"Houleuse", "agitée", "mouvementée", "tendue"… Les principaux titres de la presse nationale paraissant ce jeudi 9 octobre rivalisent d’épithètes "musclées" pour décrire une 4ème année législative exceptionnellement tendue, depuis l’arrivée au pouvoir du gouvernement à moitié islamiste. Signe des temps, Assabah fait état de "fissure" au sein de la majorité d’Abdelilah Benkirane en larguant ce titre révélateur d’une rentrée qui promet bien des étincelles : "Conflit chez la majorité à la veille de la rentrée parlementaire". "Le coordinateur de la majorité à la Chambre des représentants, le député PPS Rachid Rokbane, mène une course contre la montre pour tenter de surmonter les divergences opposant les députés de la même majorité, en l’occurrence le PJD, le RNI, le MP et le PPS", rapporte le quotidien, en relevant que ces désaccords, portant sur l’ordre des priorités de la rentrée, se sont tellement exacerbés qu’ils ont nécessité un cinglant "rappel à l’ordre" de la part du ministre chargé des Relations avec le Parlement, Lahbib Choubani, qui a appelé à "mettre l’action législative à l’abri des calculs et des surenchères politiciennes et électoralistes".
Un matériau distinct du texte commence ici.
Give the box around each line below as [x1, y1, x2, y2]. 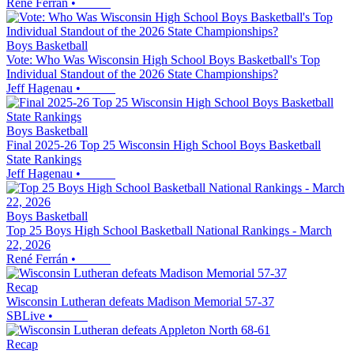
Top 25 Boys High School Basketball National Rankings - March [6, 223, 332, 237]
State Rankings [6, 152, 81, 166]
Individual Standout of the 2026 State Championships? [6, 66, 278, 81]
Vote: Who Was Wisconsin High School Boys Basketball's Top [6, 52, 320, 66]
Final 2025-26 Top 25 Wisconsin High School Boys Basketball [6, 137, 321, 152]
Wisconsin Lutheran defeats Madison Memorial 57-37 [6, 294, 274, 308]
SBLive [6, 308, 45, 322]

Une rentrée "préélectorale" ?
Même constat établi par Al Ahdath Al Maghribiya, mais à ce détail près que les partis de la majorité croisent l’épée cette fois avec un membre du gouvernement, soit le ministre de l’Intérieur, Mohamed Hassad, au sujet des projets de lois électorales. Notons au passage que le constat d’Al Ahdath ressemble à s’y méprendre à celui d’Assabah : "Benkirane mène une course contre la montre pour dissiper les désaccords entre la majorité et le ministère de l’Intérieur". En effet, deux sons de cloche s’opposent sur fond de révision des listes électorales. D’un côté, le ministre Hassad veut procéder à une révision partielle de ces listes, alors que les partis de la majorité, le PJD en particulier, revendiquent une révision complète desdites listes.
Evoquant les "enjeux marquants" de cette quatrième année législative, Akhbar Al Yaoum précise pour sa part que "l’actuelle rentrée coïncide avec une année préparatoire aux premières élections post-Constitution 2011" et qui, contrairement à l’époque de l’ex-super ministre Driss Basri, passeraient "sous la supervision effective d’un gouvernement élu". Or, il apparaît à l’évidence la tâche de ce gouvernement ne sera pas de tout repos. D’autant moins qu’il a contre lui cet ennemi "temps", les élections communales étant à nos portes (juin 2015), mais aussi et surtout une opposition prête à en découdre. "Le Parlement débat de la mise en place d’une Instance nationale indépendante pour la supervision des élections", titre Al Akhbar, en allusion à une proposition de loi présentée conjointement par le Parti de l’Istiqlal et l’USFP. Une initiative mise par le quotidien sur le compte d’une crainte que "le Parti justice et développement, au pouvoir, ne tourne à son avantage les prochaines élections".
Vrais enjeux, faux débats
Si la question électorale, véritable serpent de mer, domine les principaux titres de la presse écrite, il n’en demeure pas moins que d’autres enjeux méritent attention. Akhbar Al Yaoum met en tête de ces enjeux le projet de loi de Finances, dont la discussion prendra un temps équivalent à la moitié de la session d’automne. Le quotidien chiffre cette durée à 70 jours sur un total de 120 qui est celui d’une session parlementaire. Au-delà des chiffres, c’est le contenu de ce projet de loi qui promet de faire polémique. Le ministère de l’Economie et des finances en a déjà annoncé la couleur en dévoilant que le Budget de 2015 ne prévoit pas d’augmenter les postes d’emploi, ce qui risque de détériorer davantage les rapports, d’un côté, entre majorité et opposition, et d’un autre, entre gouvernement et syndicats. Autre facteur aggravant, l’éventualité que le gouvernement mette en œuvre, comme il l’avait promis précédemment, les redoutables recommandations des Assises nationales de la fiscalité datant de fin avril 2013. Une éventualité qui, si jamais elle est mise en application, compliquerait inévitablement la tâche à l’actuel Exécutif qui, face au ras-le-bol syndical généralisé, aura grand-peine à faire passer la "pilule" de la réforme du système des retraites. Miloudi Moukharik, patron de l’UMT, a menacé, mardi, d’appeler à une grève générale qui remettrait dans les esprits les tristement célèbres grèves de 1981. Décidément, l’heure est grave. Et ce ne sont surtout pas ces combats de coqs politiciens qui vont arranger les choses.